La conversión de Teresa

ABC, 07-09-2006

Por IGNACIO CAMACHO

ESE arrebato intempestivo y porfiado de la vicepresidenta De la Vega, esa severa proclama de tolerancia cero con la inmigración ilegal, ese repentino ceño inhóspito y desapacible en plena crisis de los cayucos, no es más que la plena confesión de impotencia de un Gobierno desbordado por los acontecimientos, una patética protesta que no testimonia otra cosa que el descontrol absoluto de un problema que se le ha ido al poder de las manos. Y, además, llega tarde. No sólo porque los cayucos siguen zarpando en auténticas flotas desde las costas africanas, ni porque los centros de acogida canarios (y andaluces, y madrileños) estén desbordados, ni porque cada día continúen llegando por tierra, mar y aire centenares de inmigrantes sin papeles, sino porque ya nadie, ni dentro ni fuera, cree que en España exista capacidad de maniobra para expulsar a los irregulares, en el supuesto de que al final el Gobierno haya aceptado de veras, aun a regañadientes, la voluntad política de intentarlo.

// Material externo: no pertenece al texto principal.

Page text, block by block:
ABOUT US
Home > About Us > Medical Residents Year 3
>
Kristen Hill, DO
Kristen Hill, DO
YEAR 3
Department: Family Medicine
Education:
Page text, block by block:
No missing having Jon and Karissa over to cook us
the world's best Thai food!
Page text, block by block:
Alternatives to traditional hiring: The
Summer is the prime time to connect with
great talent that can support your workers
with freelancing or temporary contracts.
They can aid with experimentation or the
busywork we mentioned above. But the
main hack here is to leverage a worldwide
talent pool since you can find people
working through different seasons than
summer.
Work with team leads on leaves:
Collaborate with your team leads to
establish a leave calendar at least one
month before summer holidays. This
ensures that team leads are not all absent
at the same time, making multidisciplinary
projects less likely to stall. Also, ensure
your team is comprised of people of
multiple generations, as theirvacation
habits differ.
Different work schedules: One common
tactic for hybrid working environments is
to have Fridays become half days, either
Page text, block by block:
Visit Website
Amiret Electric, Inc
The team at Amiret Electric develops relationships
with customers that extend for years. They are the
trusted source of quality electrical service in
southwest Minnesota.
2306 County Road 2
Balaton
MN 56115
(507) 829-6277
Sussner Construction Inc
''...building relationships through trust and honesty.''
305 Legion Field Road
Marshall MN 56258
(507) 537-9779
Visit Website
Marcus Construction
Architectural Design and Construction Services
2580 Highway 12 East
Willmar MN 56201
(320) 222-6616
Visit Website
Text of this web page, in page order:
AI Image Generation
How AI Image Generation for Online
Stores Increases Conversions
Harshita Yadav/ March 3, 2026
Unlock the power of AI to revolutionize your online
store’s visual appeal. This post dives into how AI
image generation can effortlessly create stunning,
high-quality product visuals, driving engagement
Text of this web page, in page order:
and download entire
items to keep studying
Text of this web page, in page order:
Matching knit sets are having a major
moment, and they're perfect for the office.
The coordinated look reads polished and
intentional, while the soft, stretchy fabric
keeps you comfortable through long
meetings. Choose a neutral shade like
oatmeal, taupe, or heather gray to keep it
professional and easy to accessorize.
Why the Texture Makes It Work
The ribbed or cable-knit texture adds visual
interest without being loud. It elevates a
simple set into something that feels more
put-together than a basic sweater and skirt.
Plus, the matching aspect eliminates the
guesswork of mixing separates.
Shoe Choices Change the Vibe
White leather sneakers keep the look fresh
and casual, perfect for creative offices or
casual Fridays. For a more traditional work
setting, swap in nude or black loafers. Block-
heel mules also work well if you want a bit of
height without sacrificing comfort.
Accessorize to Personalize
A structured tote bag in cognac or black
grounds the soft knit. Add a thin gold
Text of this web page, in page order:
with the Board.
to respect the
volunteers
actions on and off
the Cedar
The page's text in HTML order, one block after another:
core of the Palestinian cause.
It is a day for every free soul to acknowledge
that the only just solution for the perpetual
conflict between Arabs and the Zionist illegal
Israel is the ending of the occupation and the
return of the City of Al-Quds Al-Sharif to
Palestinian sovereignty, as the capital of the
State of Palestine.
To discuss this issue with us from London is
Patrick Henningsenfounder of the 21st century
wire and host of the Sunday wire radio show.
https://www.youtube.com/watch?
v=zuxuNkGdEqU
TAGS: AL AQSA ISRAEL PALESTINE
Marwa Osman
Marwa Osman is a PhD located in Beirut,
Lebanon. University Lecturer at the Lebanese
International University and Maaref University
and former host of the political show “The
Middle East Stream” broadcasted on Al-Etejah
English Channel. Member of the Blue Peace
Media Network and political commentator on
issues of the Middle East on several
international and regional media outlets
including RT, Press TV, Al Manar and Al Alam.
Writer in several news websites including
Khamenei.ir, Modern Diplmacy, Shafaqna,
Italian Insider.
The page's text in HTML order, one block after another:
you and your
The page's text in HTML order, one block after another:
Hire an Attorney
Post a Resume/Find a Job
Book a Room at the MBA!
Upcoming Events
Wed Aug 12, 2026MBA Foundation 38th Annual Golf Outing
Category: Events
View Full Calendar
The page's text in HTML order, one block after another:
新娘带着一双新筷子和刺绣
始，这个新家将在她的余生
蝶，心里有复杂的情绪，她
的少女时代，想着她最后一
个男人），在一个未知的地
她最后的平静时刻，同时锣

Es demasiado tarde. Faltan medios humanos y materiales para la vigilancia de fronteras, recursos económicos para las deportaciones, autoridad política para controlar el trabajo ilegal, y fuerza moral para endurecer las leyes de acogida. Porque hasta no hace mucho tiempo, incluso después de llegar al poder, los socialistas han mantenido un discurso filantrópico y buenista de brazos abiertos, papeles para todos y reparto humanitario de la riqueza. Porque cuando el anterior Gobierno – embargado de mala conciencia, titubeos y vaivenes – trataba de fortalecer la vigilancia del Estrecho, era tachado de represivo por una oposición que organizaba encierros de irregulares en iglesias y centros oficiales; porque se daba apoyo a todas las iniciativas de defensa de los sin papeles y se les ofrecía a éstos un amparo moral y hasta legal que daba alas a muchos otros para intentar la aventura de un horizonte nuevo. Y porque, ya desde el poder, se han orquestado regularizaciones masivas por cientos de miles, con bonobuses caducados o tapas de yogur como salvoconducto de permanencia, se ha intentado incluso otorgarles el derecho al voto y se ha seguido manteniendo el criterio falaz de la necesidad de una mano de obra mal calculada que ya empieza – ciento ochenta mil extranjeros en el último cómputo del INEM – a engrosar las listas de los subsidios de desempleo.

De repente, ahogado por el empuje masivo de los cayucos, por la evidencia del creciente colapso de los servicios públicos – transportes, sanidad, enseñanza – y por la tensión social de algunas zonas, el Gobierno se ha caído del caballo de su utopía y se ha convertido a un pragmatismo tan forzoso que resulta difícil de creer. Bienvenidos al mundo real, si fuese cierto, pero el ceño fruncido y el gesto autoritario de la vicepresidenta parecen sólo la escenificación retórica, desganada y a destiempo, de un agobio repentino, de una sobrevenida urgencia.